煉器被一次次燒融掌肉時,她想過,如果她有娘親會怎樣。
她對不曾謀面的白龍沒有太深感情。
可她幻想過的。
紅衣垂到身側,趕至的方譽按上白樂妤的肩,陪她一起蹲下,不忍視靜置地面的九段屍身。
果子好吃,是用白樂妤的娘做肥料。
方譽伸出手,安靜地摟住白樂妤,默默拍她的背,溫柔得讓人想哭。
十陣皆毀,碧落島墜落速度越來越快,狂風亂舞,周遭均在毀塌,處處驚慌尖叫。
“我好了。”白樂妤沒允許自己難過太久,紅着眼站起身,揚手給了白龍早在百多年前就該得到的火葬。
烈火熊熊燃起,骨灰飛進白樂妤拿着的壇中。
她收起骨灰壇,神色一淩,“不能讓碧落島這麼墜下去。”
島内混亂到了極點,大片大片的修士或禦劍、或使用飛行靈器逃離,剩下的人六神無主,瘋狂吵架。
要不是白樂妤在,林曜的劍已經見血。
謝淵寂則飛至島下,兩手抵着浮翼龜腹甲,孤身阻礙越發恐怖的墜速。
一座島的重量,配上這樣驚人的墜速,一旦落地,勢必将給方圓百裡造成巨創,必須要阻止。
單單一人還不夠,林曜嘗試勸大家同舟共濟,然人們驚恐過度,頭都搖出重影。
“瘋了吧!下去擋,萬一擋不住,島壓着我們一起砸下,絕對會将我們碾成肉泥!”
“剛剛離島的修士一定會去驅散底下人群,對對對,一定會,我們不用管。”
“可是來不及啊。”
白樂妤遠遠便聽見了這些人聲音,危機時刻選擇留下的修士心腸不壞,可他們也是人,不敢冒喪命風險去賭。
“在場所有人力量加起來足夠了!”白樂妤破空而至,瞬移到島下,加入謝淵寂,高聲喊道,“但你們不做定沒可能!”
謝淵寂雙手已被浮翼龜腹部的鱗甲擦出血,他眼神淩冽,焦急地瞪過來:“你來作甚,體内不剩幾絲靈力,找死啊,快走。”
白樂妤按緊龜腹,染血的裙裾翩飛,堅毅地回答:“總不能讓你一個人甩威風。”
謝淵寂氣:“還以為要發表什麼感天動地的言論。”
白樂妤笑:“我唉,白樂妤唉。”
比起虛話,白樂妤更樂意幹實事。她鐘愛閃亮之物,殊不知她自身才是耀眼之最,無需有意讨好,她就足夠令人心悅臣服。
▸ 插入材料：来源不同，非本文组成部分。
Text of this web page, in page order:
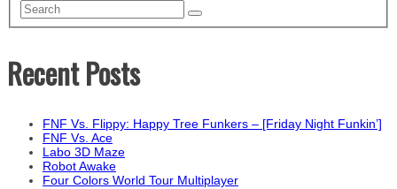
Recent Posts
FNF Vs. Flippy: Happy Tree Funkers – [Friday Night Funkin’]
FNF Vs. Ace
Labo 3D Maze
Robot Awake
Four Colors World Tour Multiplayer

風卷着黑衣銀衣交纏,二人肩并着肩,立在一起,攜手竭力抵抗島嶼墜落強力。
林曜與方譽迅速跳島,擠到白樂妤身邊:“總不能讓你們兩個人耍威風。”
“你們瘋了!會被壓碎的!快回來!”島上修士站在邊緣呐喊,勸他們惜命。
四人腰背挺直,铮铮不撓,在肆虐的風中宛如不可撼動的雕塑,衣裳飛打出一首铿锵戰歌。
碧落島修士面面相觑,羞赧浮上臉頰,僅僅四人,都有膽魄為救陸地生靈搏命,而他們可是有上千人。
不知是誰先喊了句:“總不能讓你們四個人耍威風,我也來。”
猶如在草原放一把大火,以燎原之勢,一道又一道追随聲相繼響起。
“我也來!”
“我張制夷也來!”
“我老王也來!”
人們紛紛呼喊着跳島,閃到島下,一個、兩個、三個,極快的功夫,龜腹密密麻麻,一千多号人共同上撐島嶼,翩跹的衣袂劃破長夜,壯觀震撼。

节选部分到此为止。